At the advent of the eighties, the transport cooperatives organized by the CTC grew substantially to 59 primaries with 14,523 members operating or managing 5,813 public utility vehicles.
In 1981,
a new dimension in the transport cooperative services manifested itself from the turbulence that spilled over from the past decade. In the face of the transport strikes declared by their more radical counterpart organizations, the transport cooperatives, mindful of the condition in their CPC’s to render service to the public at all times, refused to participate and even fielded their units in areas where transportation services had been rendered scarce or unavailable. This development enhanced the partnership between government and the transport cooperatives which was to blossom in later years and lead to many joint efforts and activities that would mutually benefit them.
THE TRANSFER TO DOTC
Also in this year, Executive Order No. 708 was issued whereby the Committee on Transportation Cooperatives (CTC) was transferred from the Office of the President and attached instead to the Ministry of Communications. The move was taken to enhance government’s efficiency in its supervision of the facilities and services of the transport cooperatives.
In the ensuing years, the steadily growing transport cooperative movement soon saw the need for a full-fledged office that will supervise and regulate as well as provide developmental direction and impetus to its activities. Thus on May 28 1983 Executive Order No. 898 was issued by the President Marcos reorganizing the CTC into the Office of Transportation Cooperatives (OTC), which continues to be attached to the Ministry (later Department) of Transportation and Communications.
Executive Secretary Roberto V. Reyes had to be weaned away from Malacañang to be the full-time chairman of the newly created office and continue his stewardship of the program which flourished under his leadership during the first decade of its existence. It is interesting to note that the first Board of Directors of OTC had among its prominent members, no less that President Fidel V. Ramos, who was then the Chief of the Philippine Constabulary, to whom a slot in the Board is reserved by Executive Order No. 398.

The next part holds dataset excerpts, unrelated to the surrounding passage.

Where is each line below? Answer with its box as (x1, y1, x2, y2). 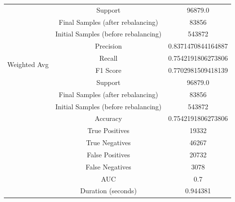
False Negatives (85, 161, 131, 171)
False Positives (87, 149, 130, 159)
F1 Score (95, 65, 122, 75)
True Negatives (86, 137, 131, 148)
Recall (99, 53, 118, 63)
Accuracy (94, 113, 122, 123)
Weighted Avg (7, 59, 49, 69)
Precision (94, 41, 122, 51)
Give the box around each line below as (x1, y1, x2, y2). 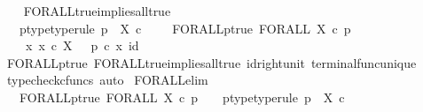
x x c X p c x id (25, 36, 139, 55)
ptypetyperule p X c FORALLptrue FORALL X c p (19, 19, 351, 37)
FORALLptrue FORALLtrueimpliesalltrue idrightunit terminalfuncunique (6, 53, 417, 71)
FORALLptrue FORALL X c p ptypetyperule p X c (19, 87, 345, 106)
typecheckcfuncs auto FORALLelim (6, 71, 208, 89)
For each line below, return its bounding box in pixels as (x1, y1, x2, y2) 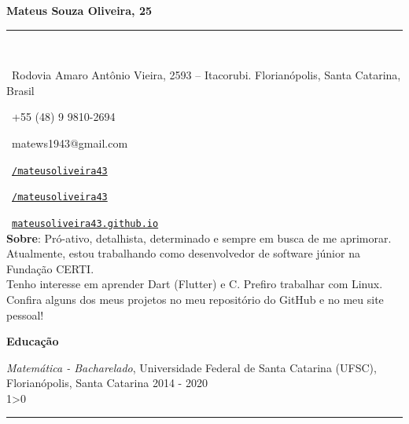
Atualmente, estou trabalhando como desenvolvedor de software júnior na (6, 245, 360, 261)
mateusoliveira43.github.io (12, 217, 159, 229)
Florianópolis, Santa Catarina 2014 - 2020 (6, 375, 208, 391)
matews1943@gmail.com (11, 134, 128, 151)
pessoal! (6, 306, 44, 323)
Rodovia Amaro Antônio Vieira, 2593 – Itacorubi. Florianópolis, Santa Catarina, (11, 67, 401, 83)
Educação (6, 333, 59, 349)
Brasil (6, 82, 35, 98)
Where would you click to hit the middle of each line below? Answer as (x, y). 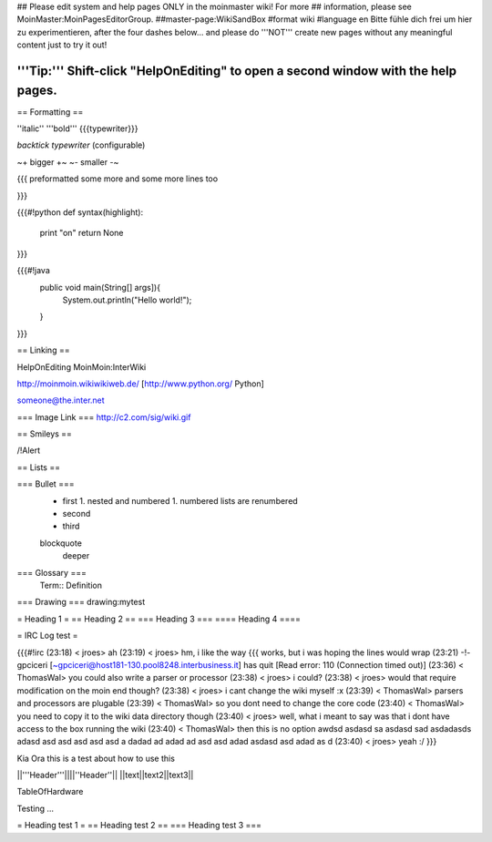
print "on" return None (82, 233)
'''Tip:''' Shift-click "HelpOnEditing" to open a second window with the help (237, 71)
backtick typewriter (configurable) (81, 145)
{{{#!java (33, 271)
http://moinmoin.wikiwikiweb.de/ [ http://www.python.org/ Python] (140, 384)
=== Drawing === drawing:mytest (81, 602)
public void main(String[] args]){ (100, 287)
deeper (76, 556)
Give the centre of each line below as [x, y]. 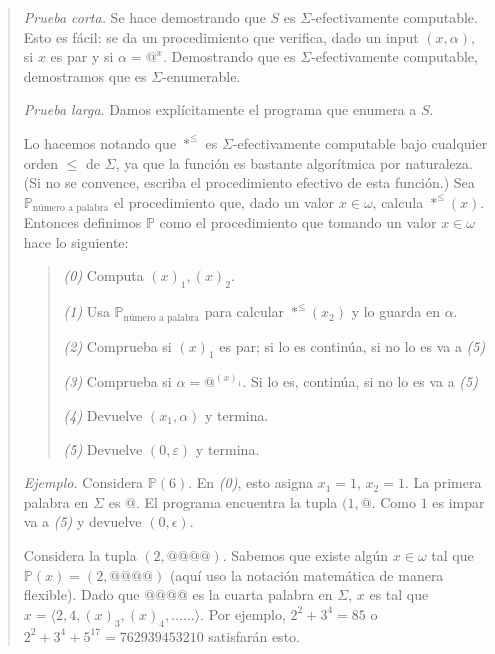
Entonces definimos [82, 222]
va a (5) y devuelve [82, 521]
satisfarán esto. [254, 635]
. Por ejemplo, [243, 613]
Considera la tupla [80, 555]
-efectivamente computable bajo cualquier [360, 142]
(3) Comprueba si [117, 381]
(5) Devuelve [103, 448]
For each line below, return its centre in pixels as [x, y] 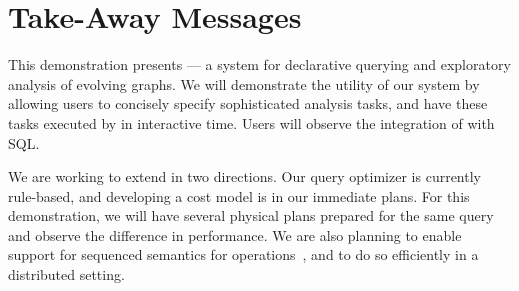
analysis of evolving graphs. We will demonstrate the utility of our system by [244, 83]
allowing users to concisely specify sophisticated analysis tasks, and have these [248, 103]
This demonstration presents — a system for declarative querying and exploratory [259, 64]
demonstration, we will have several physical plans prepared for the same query [251, 215]
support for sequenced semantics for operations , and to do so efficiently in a [243, 254]
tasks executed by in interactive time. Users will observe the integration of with [251, 122]
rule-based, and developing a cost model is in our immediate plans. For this [239, 195]
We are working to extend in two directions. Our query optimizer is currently [244, 176]
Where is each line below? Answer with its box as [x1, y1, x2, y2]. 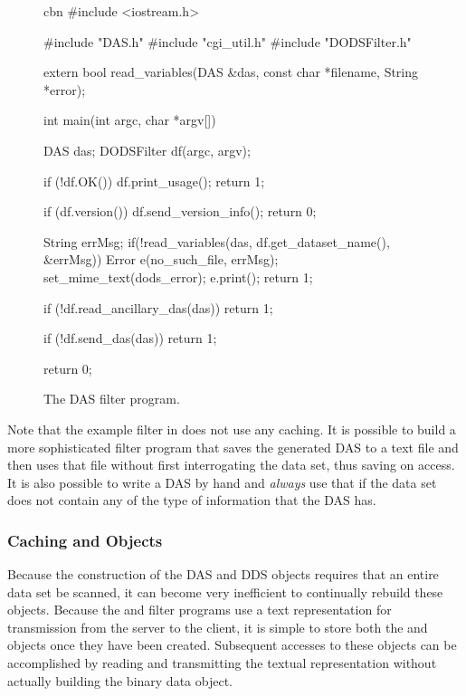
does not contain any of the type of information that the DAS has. [7, 491, 376, 510]
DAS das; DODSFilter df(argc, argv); [43, 140, 251, 159]
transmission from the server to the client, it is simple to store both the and [7, 617, 428, 636]
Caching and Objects [7, 529, 163, 551]
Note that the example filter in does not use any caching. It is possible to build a [7, 419, 456, 438]
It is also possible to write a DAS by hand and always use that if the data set [7, 472, 437, 491]
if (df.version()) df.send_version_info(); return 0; [43, 202, 317, 221]
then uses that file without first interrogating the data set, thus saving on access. [7, 455, 455, 474]

1983 to 1988 THE ADJUSTMENT PERIOD
The period from 1983 to 1988 turned out to be a trial and adjustment period. Growth in terms of number of cooperatives and members slowed down a bit. Evidently, the intervening events from the assassination of Senator Benigno Aquino, Jr. in 1983 to the EDSA Revolution in 1986: had affected both the momentum of the program and the morale of the leadership of the transport cooperative movement. Considering that the program was a brainchild of former President Marcos, not a few incoming political leaders eyed with suspicion the intent behind its establishment and its closeness to the Marcoses. It was to take some time before the soothing out of feelings was to be achieved, and not until after the cooperatives themselves have shown their non-partisan character and their faithful adherence to the cooperative philosophy and tenets.
During the same period, however, specifically in 1985, OTC was able to put in place a more permanent foundation for a sustainable cooperative foundation for a sustainable cooperative program for the transport workers. DOTC approved and OTC promulgated Administrative Order No. 85-001 setting comprehensive guidelines for the promotion, organization, registration, supervision, regulation and development of transport cooperatives. But it also took sometimes for the existing cooperatives to adjust their organization and operations to some structural changes contemplated in this issuance.
A management staff separate from the Board of Directors could not be hired by some cooperatives which felt that the salaries for the staff would be a big drain from their resources. Those who were able to adjust, however, generally grew to be more stable and economically progressive as full-time attention by professional managers was now given to their cooperative enterprises.